§ What you have to do
Through the line with "locked up, or" and starting from the first line, return the records below word for word, with pictures left out.

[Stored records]
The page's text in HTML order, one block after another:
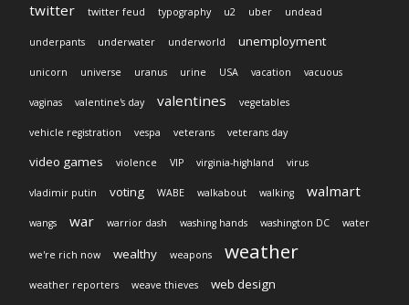
twitter twitter feud typography u2 uber undead
underpants underwater underworld unemployment
unicorn universe uranus urine USA vacation vacuous
vaginas valentine's day valentines vegetables
vehicle registration vespa veterans veterans day
video games violence VIP virginia-highland virus
vladimir putin voting WABE walkabout walking walmart
wangs war warrior dash washing hands washington DC water
we're rich now wealthy weapons weather
weather reporters weave thieves web design
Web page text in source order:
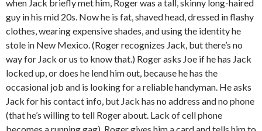
when Jack briefly met him, Roger was a tall, skinny long-haired
guy in his mid 20s. Now he is fat, shaved head, dressed in flashy
clothes, wearing expensive shades, and using the identity he
stole in New Mexico. (Roger recognizes Jack, but there’s no
way for Jack or us to know that.) Roger asks Joe if he has Jack
locked up, or does he lend him out, because he has the
occasional job and is looking for a reliable handyman. He asks
Jack for his contact info, but Jack has no address and no phone
(that he’s willing to tell Roger about. Lack of cell phone
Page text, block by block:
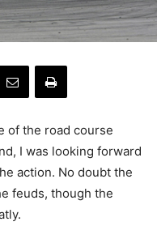
of the road course
I was looking forward
action. No doubt the
feuds, though the
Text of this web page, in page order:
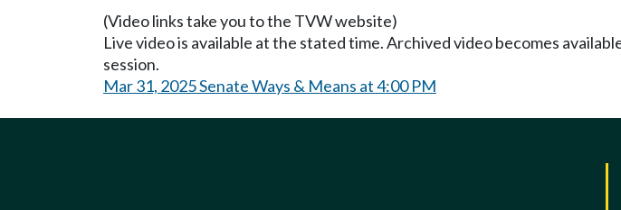
(Video links take you to the TVW website)
Live video is available at the stated time. Archived video becomes
session.
Mar 31, 2025 Senate Ways & Means at 4:00 PM
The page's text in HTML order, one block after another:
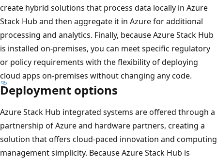
create hybrid solutions that process data locally in Azure
Stack Hub and then aggregate it in Azure for additional
processing and analytics. Finally, because Azure Stack Hub
is installed on-premises, you can meet specific regulatory
or policy requirements with the flexibility of deploying
cloud apps on-premises without changing any code.
Deployment options
Azure Stack Hub integrated systems are offered through a
partnership of Azure and hardware partners, creating a
solution that offers cloud-paced innovation and computing
management simplicity. Because Azure Stack Hub is
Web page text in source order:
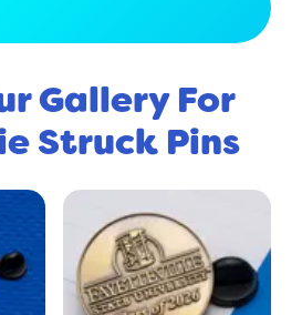
Gallery For
Struck Pins
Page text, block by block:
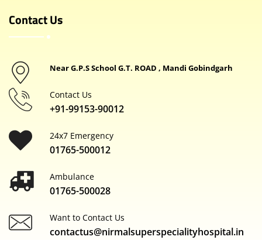
Contact Us
Near G.P.S School G.T. ROAD , Mandi Gobindgarh
Contact Us
+91-99153-90012
24x7 Emergency
01765-500012
Ambulance
01765-500028
Want to Contact Us
contactus@nirmalsuperspecialityhospital.in
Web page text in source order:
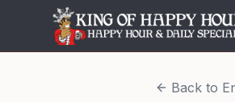
Back to
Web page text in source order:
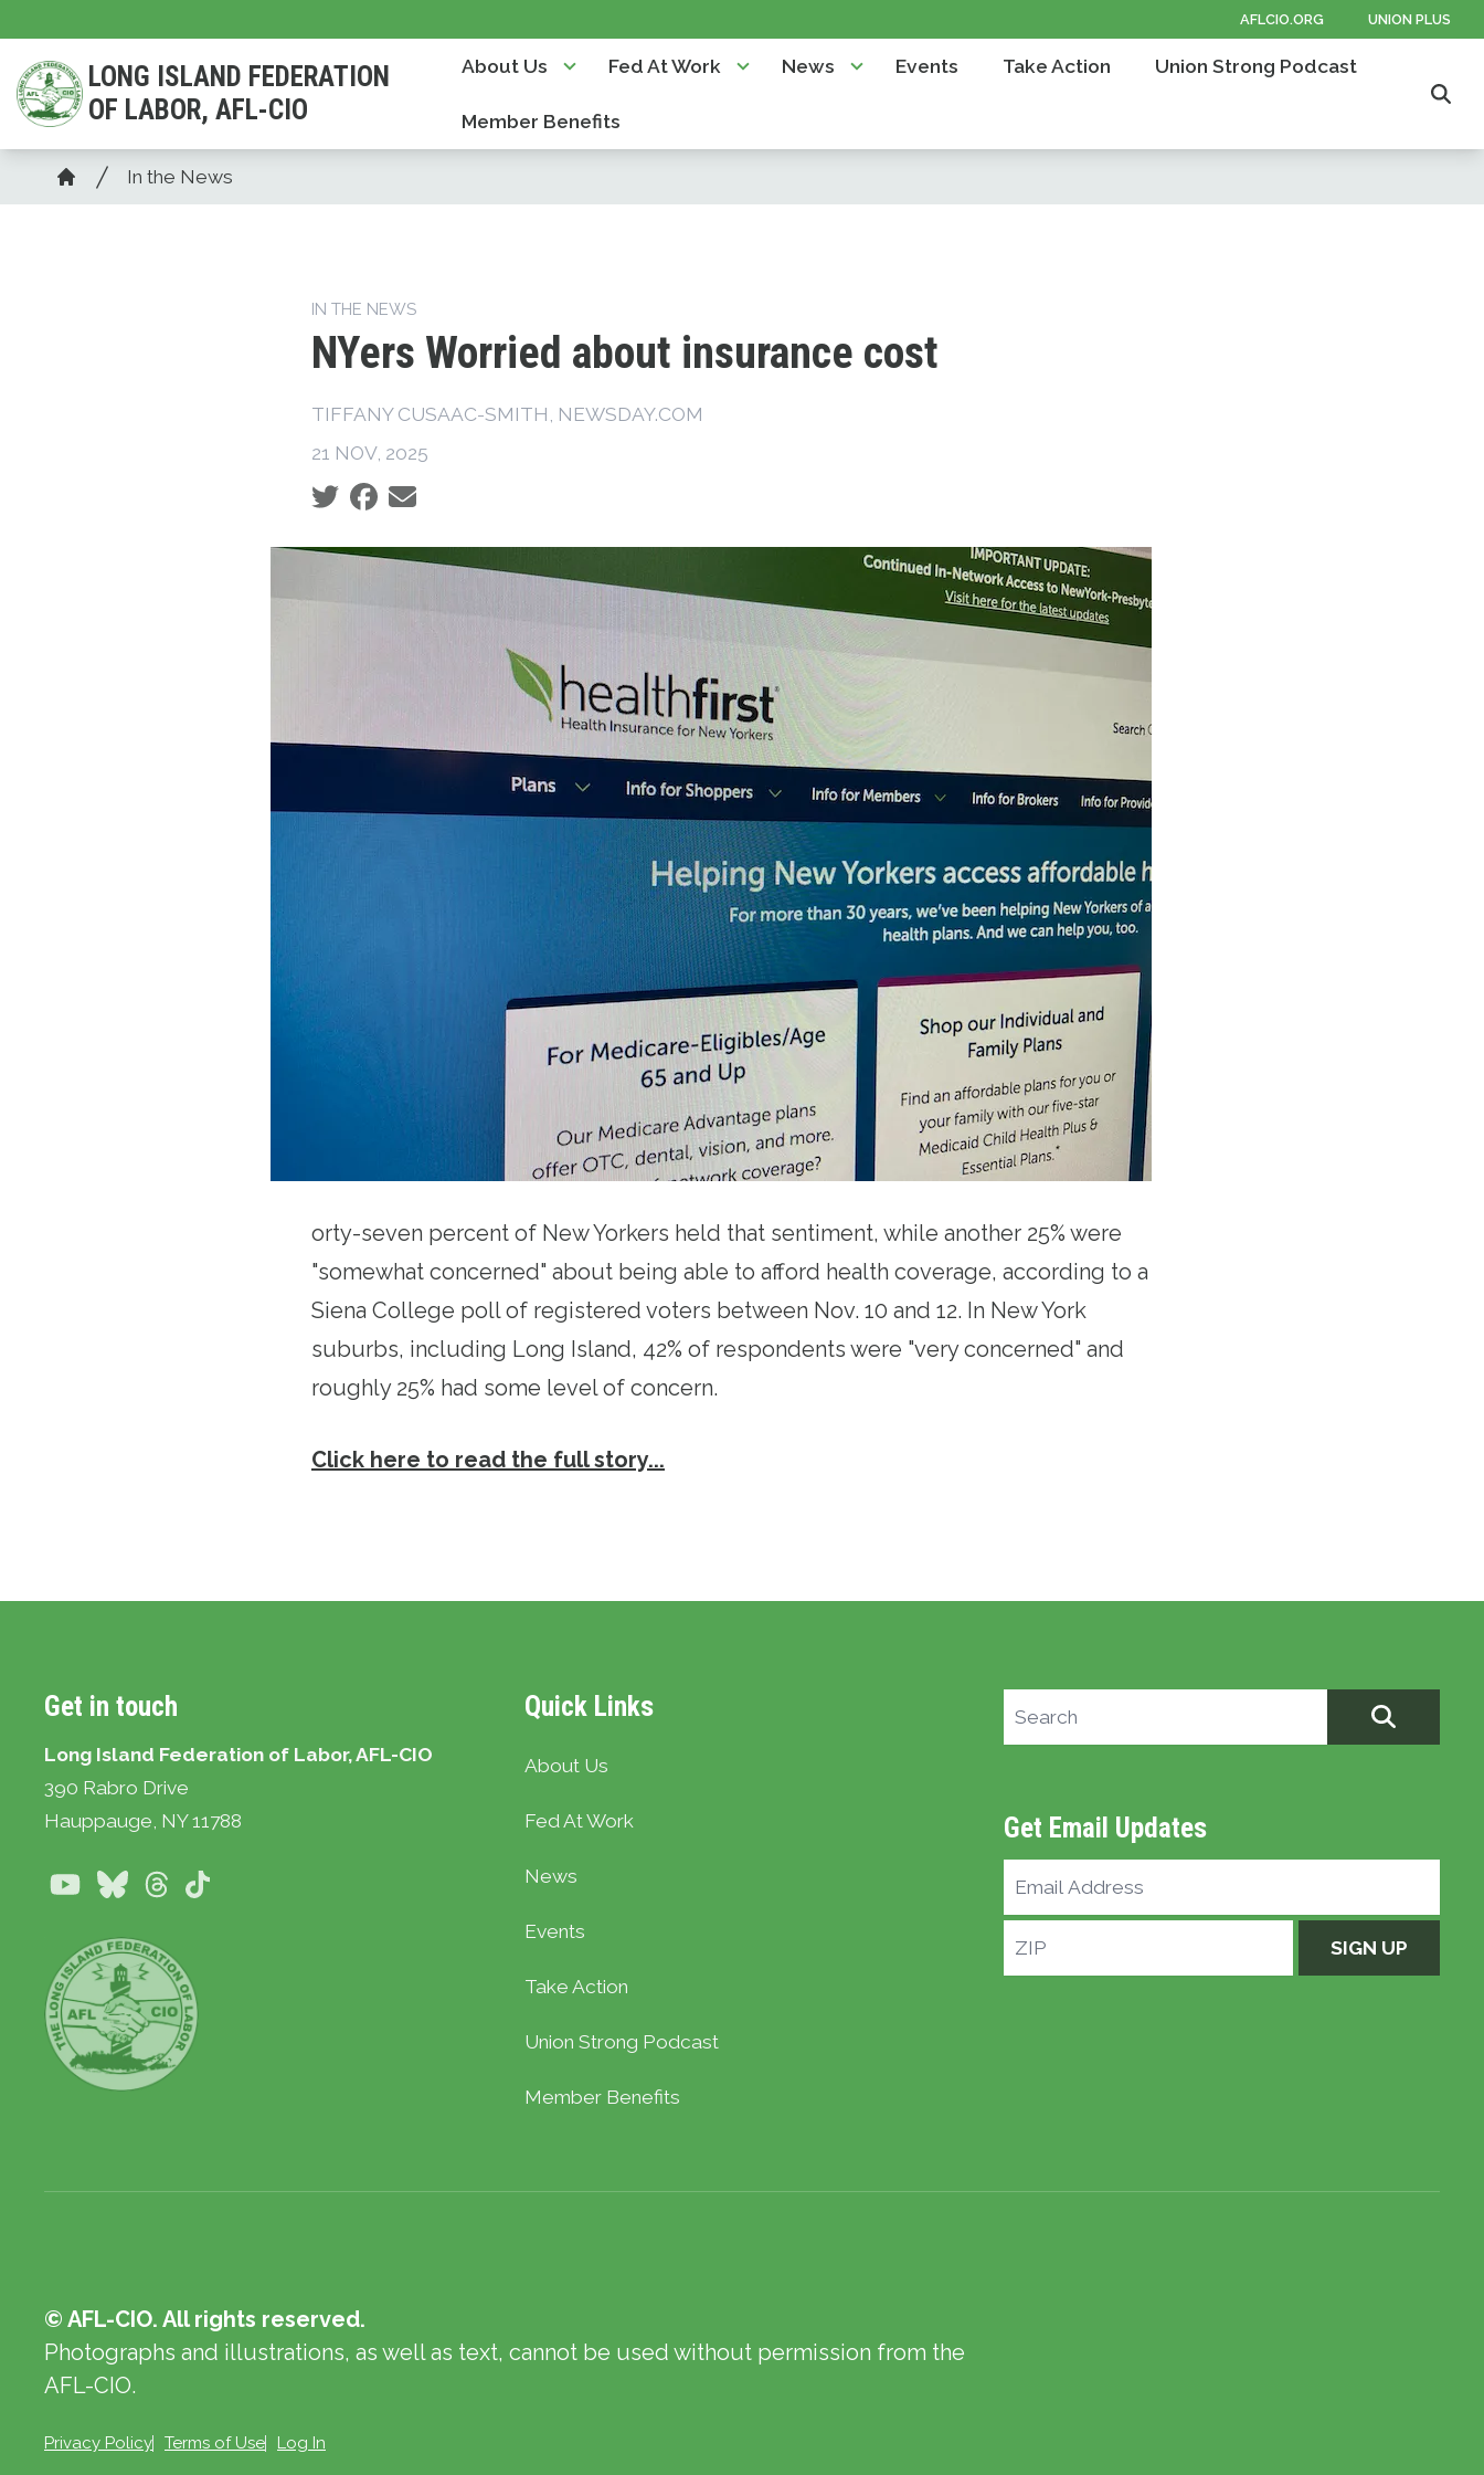
main
content
AFLCIO.ORG UNION PLUS
LONG ISLAND FEDERATION
OF LABOR, AFL-CIO
About Us Fed At Work News Events Take Action Union Strong Podcast
Member Benefits
Breadcrumb
Home
In the News
IN THE NEWS
NYers Worried about insurance cost
TIFFANY CUSAAC-SMITH, NEWSDAY.COM
21 NOV, 2025
Social share icons
orty-seven percent of New Yorkers held that sentiment, while another 25% were
"somewhat concerned" about being able to afford health coverage, according to a
Siena College poll of registered voters between Nov. 10 and 12. In New York
suburbs, including Long Island, 42% of respondents were "very concerned" and
roughly 25% had some level of concern.
Click here to read the full story...
Get in touch
Long Island Federation of Labor, AFL-CIO
390 Rabro Drive
Hauppauge , NY 11788
YoutubeBlueskyThreads
Quick Links
About Us
Fed At Work
News
Events
Take Action
Union Strong Podcast
Member Benefits
Search site
Get Email Updates
Email
Address
ZIP
SIGN UP
© AFL-CIO. All rights reserved.
Photographs and illustrations, as well as text, cannot be used without permission from the
AFL-CIO.
Privacy Policy Terms of Use Log In
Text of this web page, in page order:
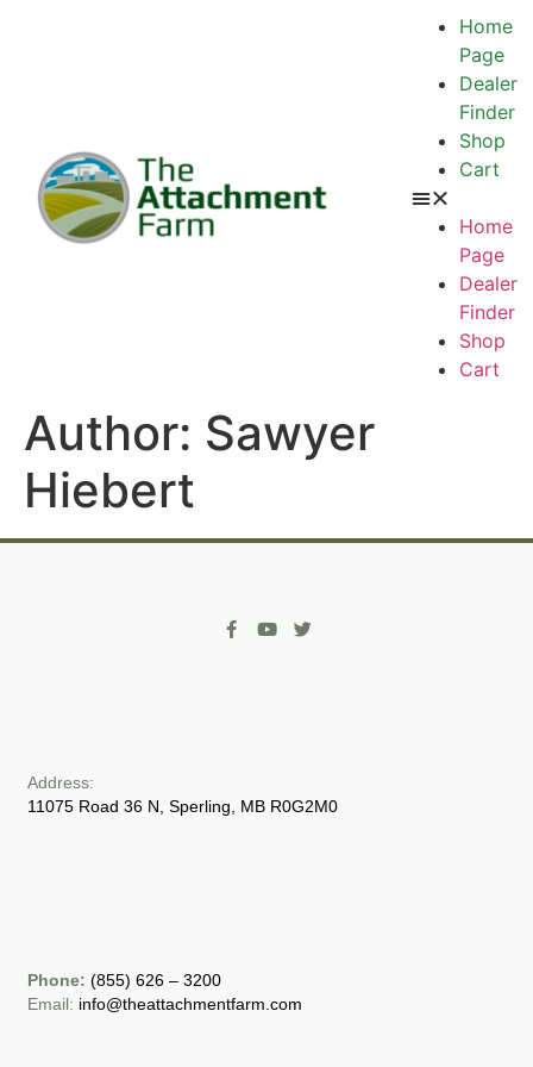
Home
Page
Dealer
Finder
Shop
Cart
Home
Page
Dealer
Finder
Shop
Cart
Author: Sawyer
Hiebert
Phone:(855) 626 – 3200
Email: info@theattachmentfarm.com
Address:
11075 Road 36 N, Sperling, MB R0G2M0
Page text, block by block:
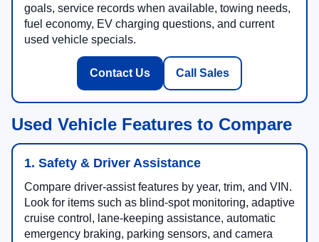
goals, service records when available, towing needs,
fuel economy, EV charging questions, and current
used vehicle specials.
Contact Us Call Sales
Used Vehicle Features to Compare
1. Safety & Driver Assistance
Compare driver-assist features by year, trim, and VIN.
Look for items such as blind-spot monitoring, adaptive
cruise control, lane-keeping assistance, automatic
emergency braking, parking sensors, and camera
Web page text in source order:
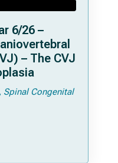
6/26 –
– The CVJ
Spinal Congenital
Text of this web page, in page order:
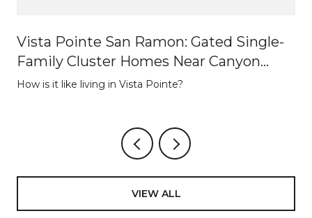
Vista Pointe San Ramon: Gated Single-
Family Cluster Homes Near Canyon
Lakes
How is it like living in Vista Pointe?
VIEW ALL
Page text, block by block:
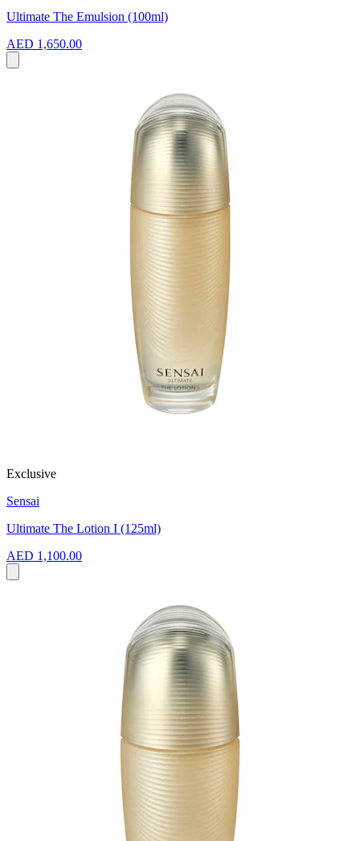
Ultimate The Emulsion (100ml)
AED 1,650.00
Exclusive
Sensai
Ultimate The Lotion I (125ml)
AED 1,100.00
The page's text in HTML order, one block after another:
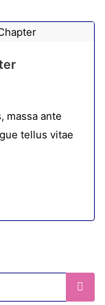
massa ante
tellus vitae
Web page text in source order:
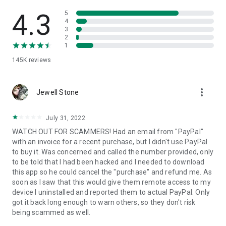
• App list (Start/Uninstall apps)
• Push and pull Wi-Fi settings
• View system diagnostic information
• Store confidential information into the device clipboard
1. Your session partner will send you a personal link to the
QuickSupport application. Clicking the link will start the app
2. Open the QuickSupport app on your device.
3. You will see a prompt to join a session created by your
remote partner.
4. When you accept the connection, the remote session will
begin.
4.3
145K reviews
5
4
3
2
1
Jewell Stone more_vert
July 31, 2022
WATCH OUT FOR SCAMMERS! Had an email from "PayPal"
with an invoice for a recent purchase, but I didn't use PayPal
to buy it. Was concerned and called the number provided, only
to be told that I had been hacked and I needed to download
this app so he could cancel the "purchase" and refund me. As
soon as I saw that this would give them remote access to my
device I uninstalled and reported them to actual PayPal. Only
got it back long enough to warn others, so they don't risk
being scammed as well.

§ Response for this exercise
The page's text in HTML order, one block after another:
twitter twitter feud typography u2 uber undead
underpants underwater underworld unemployment
unicorn universe uranus urine USA vacation vacuous
vaginas valentine's day valentines vegetables
vehicle registration vespa veterans veterans day
video games violence VIP virginia-highland virus
vladimir putin voting WABE walkabout walking walmart
wangs war warrior dash washing hands washington DC water
we're rich now wealthy weapons weather
weather reporters weave thieves web design
Web page text in source order:
when Jack briefly met him, Roger was a tall, skinny long-haired
guy in his mid 20s. Now he is fat, shaved head, dressed in flashy
clothes, wearing expensive shades, and using the identity he
stole in New Mexico. (Roger recognizes Jack, but there’s no
way for Jack or us to know that.) Roger asks Joe if he has Jack
locked up, or does he lend him out, because he has the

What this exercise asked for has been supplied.